ChatGPT fails 83% of the time in diagnosing pediatric cases

In a new study published in JAMA Pediatrics on January 2, researchers from Cohen Children’s Medical Center in New York shed light on ChatGPT‘s shortcomings in accurately diagnosing pediatric cases. The analysis revealed an alarming 83 percent error rate in the chatbot’s responses to hypothetical child illnesses.

The research focused on pediatric case challenges, instances originally presented to groups of physicians for learning purposes. These challenges often involve limited or unusual information, simulating real-life diagnostic complexities. The team examined 100 such challenges published between 2013 and 2023 in JAMA Pediatrics and NEJM.

ChatGPT’s diagnostic accuracy proved dismal, providing incorrect diagnoses for 72 out of the 100 experimental cases. Additionally, 11 responses were deemed “clinically related” to the correct diagnosis but were considered too broad to be considered accurate.

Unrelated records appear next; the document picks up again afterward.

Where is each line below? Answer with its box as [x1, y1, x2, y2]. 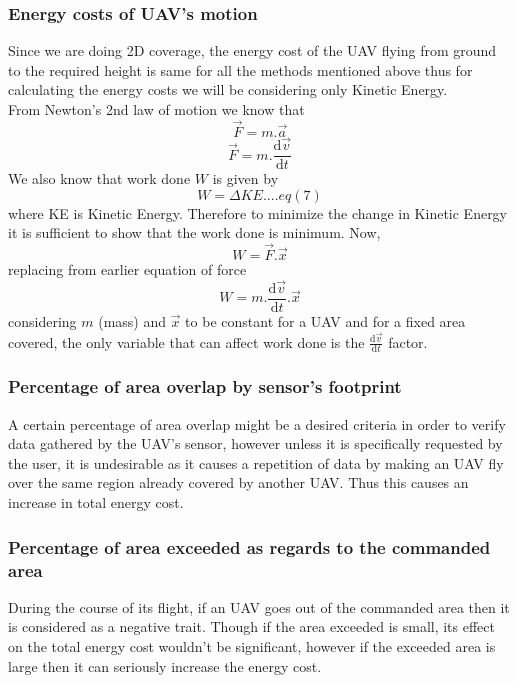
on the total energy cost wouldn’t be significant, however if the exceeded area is [8, 635, 496, 656]
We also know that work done [8, 168, 191, 189]
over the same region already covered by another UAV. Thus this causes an [8, 472, 469, 493]
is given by [212, 168, 279, 189]
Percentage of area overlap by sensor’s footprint [8, 374, 402, 399]
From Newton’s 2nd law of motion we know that [8, 99, 305, 119]
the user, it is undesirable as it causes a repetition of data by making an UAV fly [8, 452, 504, 473]
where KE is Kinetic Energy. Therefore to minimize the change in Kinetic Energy [8, 202, 508, 223]
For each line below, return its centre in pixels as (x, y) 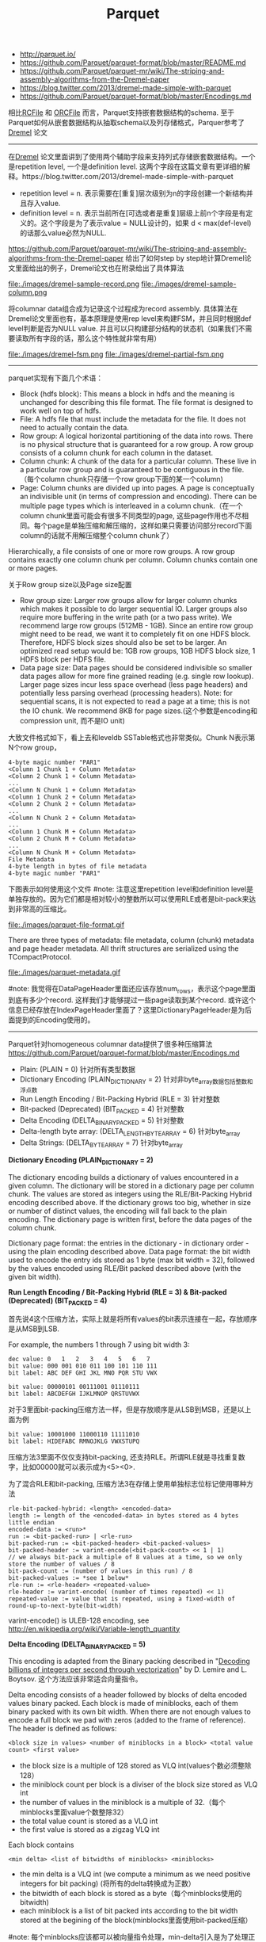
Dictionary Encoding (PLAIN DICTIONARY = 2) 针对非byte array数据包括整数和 (136, 1080)
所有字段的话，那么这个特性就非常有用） (95, 338)
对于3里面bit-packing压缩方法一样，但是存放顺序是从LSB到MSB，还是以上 (130, 1409)
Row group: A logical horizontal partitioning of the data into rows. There (136, 436)
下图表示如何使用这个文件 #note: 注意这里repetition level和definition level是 (131, 889)
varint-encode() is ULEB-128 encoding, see (79, 1620)
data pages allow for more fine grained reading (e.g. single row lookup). (137, 676)
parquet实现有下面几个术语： (56, 378)
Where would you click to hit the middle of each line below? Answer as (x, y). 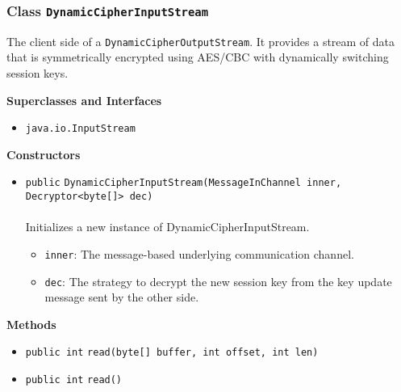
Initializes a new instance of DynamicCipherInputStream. (167, 227)
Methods (31, 324)
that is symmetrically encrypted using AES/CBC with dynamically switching (198, 57)
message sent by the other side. (122, 297)
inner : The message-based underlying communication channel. (199, 253)
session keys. (38, 73)
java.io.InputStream (80, 129)
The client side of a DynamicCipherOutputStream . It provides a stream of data (201, 41)
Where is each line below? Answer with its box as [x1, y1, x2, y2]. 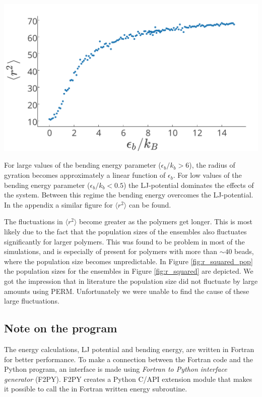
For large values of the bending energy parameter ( [4, 160, 161, 170]
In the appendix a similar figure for [4, 199, 113, 210]
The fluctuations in [4, 216, 63, 227]
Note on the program [4, 320, 117, 336]
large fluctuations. [4, 295, 59, 306]
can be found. [128, 199, 171, 210]
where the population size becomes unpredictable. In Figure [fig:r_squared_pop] [4, 256, 253, 266]
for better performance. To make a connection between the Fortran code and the [4, 354, 253, 364]
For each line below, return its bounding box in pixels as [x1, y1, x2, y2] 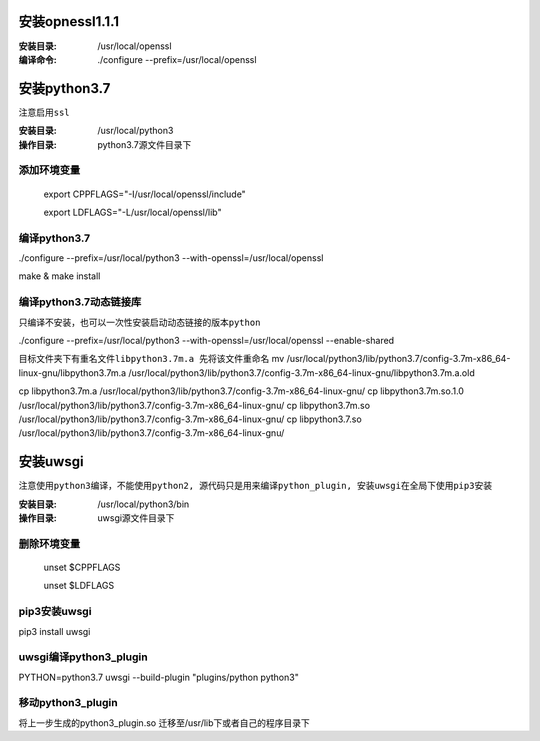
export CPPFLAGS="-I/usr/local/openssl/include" [43, 188, 247, 200]
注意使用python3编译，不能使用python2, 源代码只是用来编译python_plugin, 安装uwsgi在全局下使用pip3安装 [18, 480, 493, 492]
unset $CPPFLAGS [43, 561, 121, 573]
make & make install [18, 270, 101, 282]
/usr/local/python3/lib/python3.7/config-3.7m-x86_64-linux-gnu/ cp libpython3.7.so [18, 413, 362, 425]
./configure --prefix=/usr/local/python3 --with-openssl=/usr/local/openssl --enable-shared [18, 335, 395, 346]
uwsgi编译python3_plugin [18, 650, 149, 664]
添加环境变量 [18, 163, 81, 177]
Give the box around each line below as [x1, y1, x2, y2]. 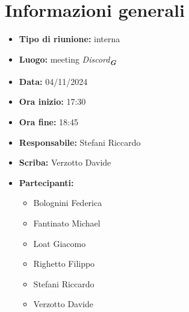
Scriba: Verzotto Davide [19, 156, 111, 169]
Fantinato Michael [33, 217, 101, 229]
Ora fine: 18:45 [19, 116, 79, 128]
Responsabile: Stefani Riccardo [19, 136, 141, 148]
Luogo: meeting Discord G [19, 52, 116, 67]
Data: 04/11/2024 [19, 75, 88, 87]
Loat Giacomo [33, 237, 86, 249]
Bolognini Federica [33, 196, 102, 209]
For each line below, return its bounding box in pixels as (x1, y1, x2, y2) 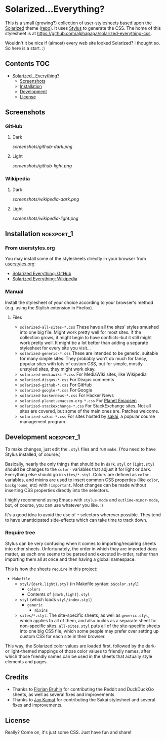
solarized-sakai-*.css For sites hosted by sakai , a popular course (19, 413, 155, 419)
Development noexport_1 (5, 433, 81, 442)
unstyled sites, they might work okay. (19, 366, 96, 372)
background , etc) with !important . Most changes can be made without (5, 482, 147, 488)
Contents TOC (5, 59, 50, 68)
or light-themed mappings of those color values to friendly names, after (5, 648, 151, 654)
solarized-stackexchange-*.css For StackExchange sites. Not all (19, 402, 151, 409)
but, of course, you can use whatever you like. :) (5, 502, 104, 508)
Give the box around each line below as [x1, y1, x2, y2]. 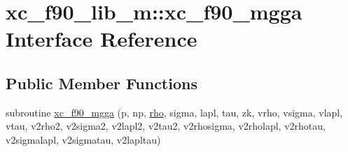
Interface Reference [6, 24, 197, 53]
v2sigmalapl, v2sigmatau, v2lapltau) [6, 132, 161, 146]
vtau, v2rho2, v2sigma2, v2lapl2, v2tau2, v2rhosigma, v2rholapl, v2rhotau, [6, 119, 326, 133]
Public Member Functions [6, 72, 197, 93]
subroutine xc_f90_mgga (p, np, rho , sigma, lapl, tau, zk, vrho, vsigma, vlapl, [6, 105, 343, 119]
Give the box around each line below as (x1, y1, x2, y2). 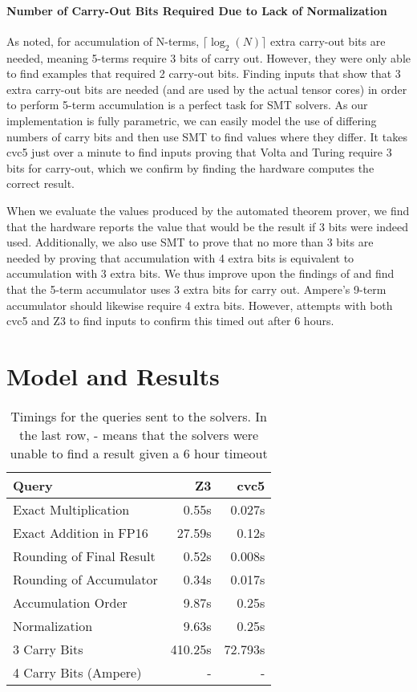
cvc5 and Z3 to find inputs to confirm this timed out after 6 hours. (6, 312, 334, 329)
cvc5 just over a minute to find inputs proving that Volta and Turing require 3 (6, 144, 392, 161)
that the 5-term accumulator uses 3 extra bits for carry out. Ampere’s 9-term (6, 280, 387, 297)
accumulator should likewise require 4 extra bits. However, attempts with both (6, 296, 393, 313)
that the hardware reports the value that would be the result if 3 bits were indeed (6, 218, 408, 234)
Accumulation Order (13, 592, 128, 612)
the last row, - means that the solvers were (19, 425, 259, 444)
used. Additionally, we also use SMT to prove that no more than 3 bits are (6, 234, 374, 250)
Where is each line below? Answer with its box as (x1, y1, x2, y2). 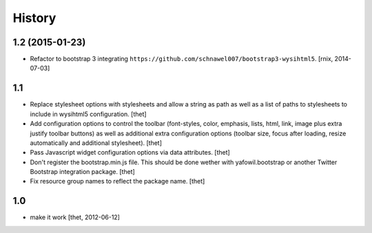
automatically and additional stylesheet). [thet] (30, 138, 162, 147)
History (12, 10, 56, 25)
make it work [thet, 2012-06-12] (30, 213, 121, 221)
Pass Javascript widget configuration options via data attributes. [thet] (30, 148, 230, 157)
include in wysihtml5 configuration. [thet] (30, 110, 147, 118)
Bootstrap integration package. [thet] (30, 168, 136, 176)
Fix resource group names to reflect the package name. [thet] (30, 177, 205, 186)
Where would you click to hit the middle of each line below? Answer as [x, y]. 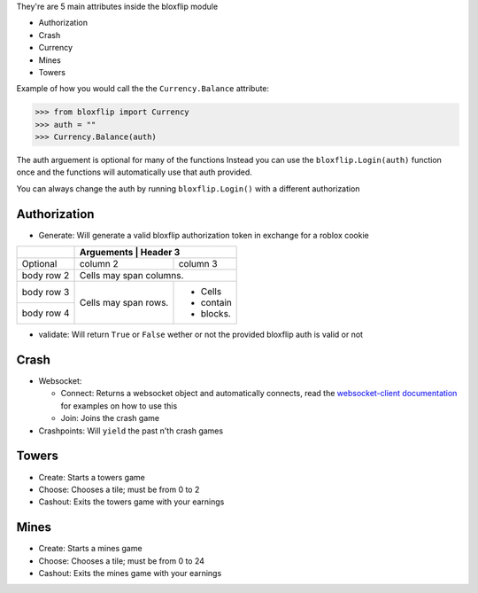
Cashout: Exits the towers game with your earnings [131, 502]
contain [216, 303]
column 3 [198, 264]
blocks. [216, 314]
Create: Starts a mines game [90, 549]
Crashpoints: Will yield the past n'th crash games [131, 431]
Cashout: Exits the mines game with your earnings [130, 573]
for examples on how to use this [119, 406]
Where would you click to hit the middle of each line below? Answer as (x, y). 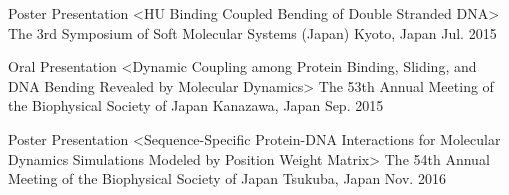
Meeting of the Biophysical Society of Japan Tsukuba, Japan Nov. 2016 (227, 178)
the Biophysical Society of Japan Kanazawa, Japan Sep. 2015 (196, 105)
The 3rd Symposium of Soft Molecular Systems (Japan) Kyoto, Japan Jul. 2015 (252, 32)
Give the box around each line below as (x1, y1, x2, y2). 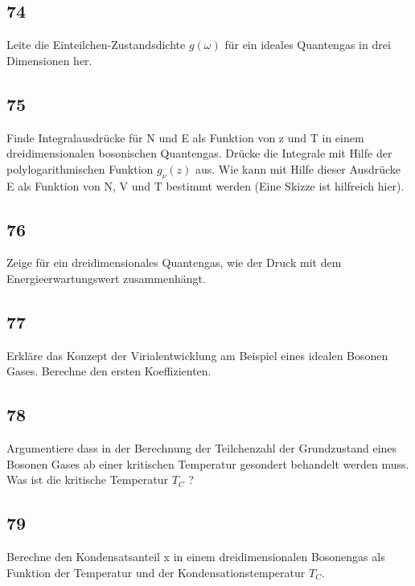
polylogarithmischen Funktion (6, 160, 154, 177)
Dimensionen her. (6, 51, 92, 68)
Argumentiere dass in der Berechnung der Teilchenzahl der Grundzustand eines (6, 440, 397, 457)
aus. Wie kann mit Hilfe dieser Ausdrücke (195, 160, 401, 177)
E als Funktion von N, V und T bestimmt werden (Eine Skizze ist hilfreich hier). (6, 177, 405, 194)
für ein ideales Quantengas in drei (224, 36, 391, 53)
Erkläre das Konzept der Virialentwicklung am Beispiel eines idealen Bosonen (6, 346, 388, 363)
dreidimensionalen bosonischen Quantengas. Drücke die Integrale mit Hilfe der (6, 145, 392, 162)
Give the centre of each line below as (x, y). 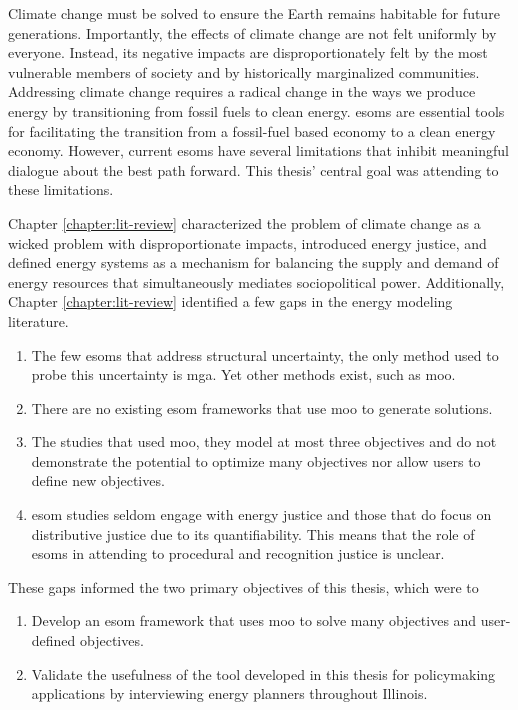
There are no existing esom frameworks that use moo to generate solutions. (262, 407)
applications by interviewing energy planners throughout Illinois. (229, 693)
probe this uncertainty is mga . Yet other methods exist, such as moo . (243, 374)
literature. (38, 320)
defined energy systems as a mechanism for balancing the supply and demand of (253, 262)
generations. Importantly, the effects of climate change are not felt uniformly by (252, 32)
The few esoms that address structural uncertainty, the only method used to (265, 354)
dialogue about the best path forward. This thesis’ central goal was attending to (253, 169)
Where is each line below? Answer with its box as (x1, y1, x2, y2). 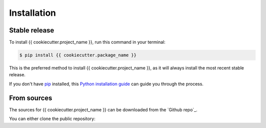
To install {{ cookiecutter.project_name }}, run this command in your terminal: (9, 39, 166, 45)
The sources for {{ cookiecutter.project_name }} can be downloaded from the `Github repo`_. (9, 106, 198, 113)
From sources (9, 94, 53, 102)
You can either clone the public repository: (9, 116, 96, 122)
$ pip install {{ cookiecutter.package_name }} (19, 52, 136, 58)

One major shortcoming identified in the study was the AI‘s inability to recognize relationships between medical conditions and external or preexisting circumstances. For example, it failed to connect neuropsychiatric conditions like autism to cases of vitamin deficiency or restrictive diet-based conditions commonly seen in clinical settings.

The study underscores the necessity for continued training and collaboration with medical professionals to enhance ChatGPT’s diagnostic capabilities. Emphasizing the importance of using vetted medical literature and expertise rather than internet-generated information, the report suggests that misinformation cycles prevalent on the internet could compromise AI’s reliability.

While AI-based chatbots using Large Language Models (LLMs) have been tested for various medical tasks, the study reveals a significant gap in their diagnostic potential in a pediatric setting. Despite their success in tasks like passing medical exams, the limitations of these models in recognizing nuanced relationships in pediatric cases highlight the irreplaceable nature of human expertise.

The report concludes by acknowledging the ongoing debate around the role of AI in clinical diagnostics. While AI has demonstrated promise in administrative and communicative tasks, such as generating patient-side text or explaining diagnoses, the study makes it clear that the current state of AI, exemplified by ChatGPT, falls short of replacing human medical professionals in the nuanced field of pediatric diagnoses.